Posted on 11/12/13 at 5:02 am to
Posted by BadLeroyDawg
Member since Aug 2013
848 posts
Posted on 11/12/13 at 5:02 am to
Thursday, 12 November 1863

The Army of the Cumberland was eating better these days, thanks to the opening of the "cracker line" which greatly shortened the distances required for food to be brought in. Mere avoidance of starvation, however, did not mean that they were ready for battle to break them out of Chattanooga, where they had been besieged since the debacle of Chickamauga Creek. General Hiram U. Grant, who had fired commanding General William Rosecrans and taken over the scene himself, was awaiting one final factor he felt necessary to get the show on the road: General William T. Sherman and his 15th Army Corps. That unit was accustomed to fighting and winning. The other reinforcements which had been provided, two Army of the Potomac corps under Gen. Hooker, had not had such good fortune in combat.

A very spirited skirmish with the Confederate forces occurred at a point about ten miles from the Cumberland Gap, in Virginia. A forage train of twenty-one wagons had been sent out with a guard of twenty-eight men.
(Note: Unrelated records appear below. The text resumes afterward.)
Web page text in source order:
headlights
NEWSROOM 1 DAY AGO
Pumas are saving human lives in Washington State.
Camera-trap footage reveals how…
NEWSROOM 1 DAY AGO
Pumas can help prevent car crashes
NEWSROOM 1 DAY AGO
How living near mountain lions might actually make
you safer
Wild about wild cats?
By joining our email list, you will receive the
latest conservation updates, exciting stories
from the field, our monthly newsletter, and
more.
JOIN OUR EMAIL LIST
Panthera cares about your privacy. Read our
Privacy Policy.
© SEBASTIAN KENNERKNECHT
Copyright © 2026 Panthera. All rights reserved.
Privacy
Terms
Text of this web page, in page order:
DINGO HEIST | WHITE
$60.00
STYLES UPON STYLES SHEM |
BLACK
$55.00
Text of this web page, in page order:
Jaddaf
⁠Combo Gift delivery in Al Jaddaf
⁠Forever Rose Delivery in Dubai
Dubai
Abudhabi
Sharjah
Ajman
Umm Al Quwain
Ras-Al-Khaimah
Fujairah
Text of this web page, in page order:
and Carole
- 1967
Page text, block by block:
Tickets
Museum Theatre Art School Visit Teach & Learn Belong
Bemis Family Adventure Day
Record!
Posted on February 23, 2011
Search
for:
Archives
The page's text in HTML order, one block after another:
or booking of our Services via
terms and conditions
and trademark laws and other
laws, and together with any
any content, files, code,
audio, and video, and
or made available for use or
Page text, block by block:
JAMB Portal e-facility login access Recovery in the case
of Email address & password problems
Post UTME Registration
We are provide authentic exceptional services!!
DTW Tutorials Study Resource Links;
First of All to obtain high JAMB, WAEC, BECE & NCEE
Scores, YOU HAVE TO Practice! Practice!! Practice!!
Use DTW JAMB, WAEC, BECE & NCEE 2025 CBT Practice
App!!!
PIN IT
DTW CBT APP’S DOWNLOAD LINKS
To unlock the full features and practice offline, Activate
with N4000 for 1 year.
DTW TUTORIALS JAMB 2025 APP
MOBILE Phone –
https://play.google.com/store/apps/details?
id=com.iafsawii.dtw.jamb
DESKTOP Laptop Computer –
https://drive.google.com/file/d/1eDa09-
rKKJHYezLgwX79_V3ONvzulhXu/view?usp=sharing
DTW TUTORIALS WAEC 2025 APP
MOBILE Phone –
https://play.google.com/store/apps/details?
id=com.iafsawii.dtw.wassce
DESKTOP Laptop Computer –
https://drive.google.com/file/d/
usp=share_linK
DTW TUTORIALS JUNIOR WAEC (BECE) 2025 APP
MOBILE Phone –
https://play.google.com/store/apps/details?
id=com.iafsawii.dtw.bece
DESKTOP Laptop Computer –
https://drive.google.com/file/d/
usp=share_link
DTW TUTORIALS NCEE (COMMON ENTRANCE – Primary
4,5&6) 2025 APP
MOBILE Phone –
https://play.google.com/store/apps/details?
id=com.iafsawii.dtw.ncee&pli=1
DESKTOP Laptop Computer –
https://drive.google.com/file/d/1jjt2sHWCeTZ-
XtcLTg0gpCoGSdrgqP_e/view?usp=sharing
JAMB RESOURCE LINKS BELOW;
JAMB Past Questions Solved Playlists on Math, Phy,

The wagons were loaded, and started for the Gap, with no appearance of danger, when suddenly a small party of seventy partisan guerrillas rushed from a convenient ambush, overpowering the guard, and compelling a surrender. The officers' clothing was immediately transferred to Confederate backs, and their wallets appropriated. Ten minutes after the capture, Colonel Lemert, commanding the forces at the Gap, appeared in a bend of the road. Whilst the Rebels were approaching, Colonel Lemert immediately led the charge with ten men of the Fourth battalion Ohio volunteer cavalry. A fierce hand-to-hand sabre-fight occurred for a few minutes, when the Confederates left the field. The train and prisoners were recaptured, eleven of the enemy captured, two killed and four wounded, and some small arms and horses taken. An exciting chase of ten miles failed to overtake the fleeing Rebels.

Major General Dabney H. Maury, in command of the Confederate forces at Mobile, Alabama, sent the following to Adjutant General Cooper, at the war department at Richmond, Virginia: The following dispatch from Tunica, Mississippi, was received yesterday, dated tenth instant, from Colonel Harry Maury, commanding the Fifteenth cavalry regiment: 'We dashed in yesterday above Bayou Sara on a plundering party of Yankees, three hundred strong, and drove them to their ironclads with great slaughter. We brought off their wagon trains and twenty-five prisoners from under the broadsides of their gunboats. Only three wounded of ours.'

Two bridges and trestle-works on the Tennessee and Alabama Railroad at Caligula, near Lynnville, Tennessee, were destroyed by a party of Confederate cavalry under the command of the partisan guerrilla Roddy.

A cannonading between the Confederate batteries on Lookout Mountain and the Union forces at Moccasin Point, took place today.

At the Confederate Senate, in session at Richmond, Virginia, Mr. Brown, of Mississippi, offered the resolution: Resolved, That in the present condition of the country, Congress ought, with the least practicable delay, to enact the following:
1. To declare every white male person residing in the Confederate States, and capable of bearing arms, to be in the military service of the country.
2. To repeal all laws authorizing substitutes or granting exemptions.
3. To authorize the President to issue his proclamation requiring all male persons claiming and receiving foreign protection to make their election within sixty days, to take up arms or quit the country.
4. To detail from those in the military service such only as are absolutely needed in civil pursuits, having reference in making such details to competency alone.
5. To levy a direct tax of----per cent on every kind of property, according to its value in confederate notes, including the notes themselves.
6. To make confederate notes a legal tender in payment of debts, after the expiration of six months.
7. To prohibit the buying and selling of gold and silver coin, or the notes on banks in the United States, or United States Treasury notes, during the war, under heavy penalties, or, in lieu thereof, to prohibit "running the blockade" by individuals, under pain of forfeiture of the goods brought in, and imprisonment during the war.
8. Declare these laws war measures, and make those who violate them amenable to the military courts.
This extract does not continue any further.